▶ [Problem to work on] Write back every entry exactly as it reads, with the pictures left behind.

▶ [Materials provided]
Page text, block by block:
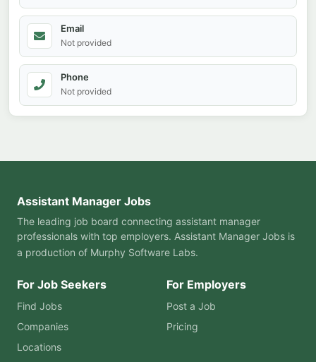
Email
Not provided
Phone
Not provided
Assistant Manager Jobs
The leading job board connecting assistant manager
professionals with top employers. Assistant Manager Jobs is
a production of Murphy Software Labs.
For Job Seekers
Find Jobs
Companies
Locations
For Employers
Post a Job
Pricing
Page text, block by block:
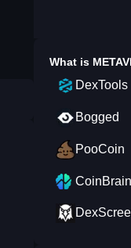
What is
DexTools
Bogged
PooCoin
CoinBrain

▶ [Solution to this problem]
Page text, block by block:
Email
Not provided
Phone
Not provided
Assistant Manager Jobs
The leading job board connecting assistant manager
professionals with top employers. Assistant Manager Jobs is
a production of Murphy Software Labs.
For Job Seekers
Find Jobs
Companies
Locations
For Employers
Post a Job
Pricing
Page text, block by block:
What is
DexTools
Bogged
PooCoin
CoinBrain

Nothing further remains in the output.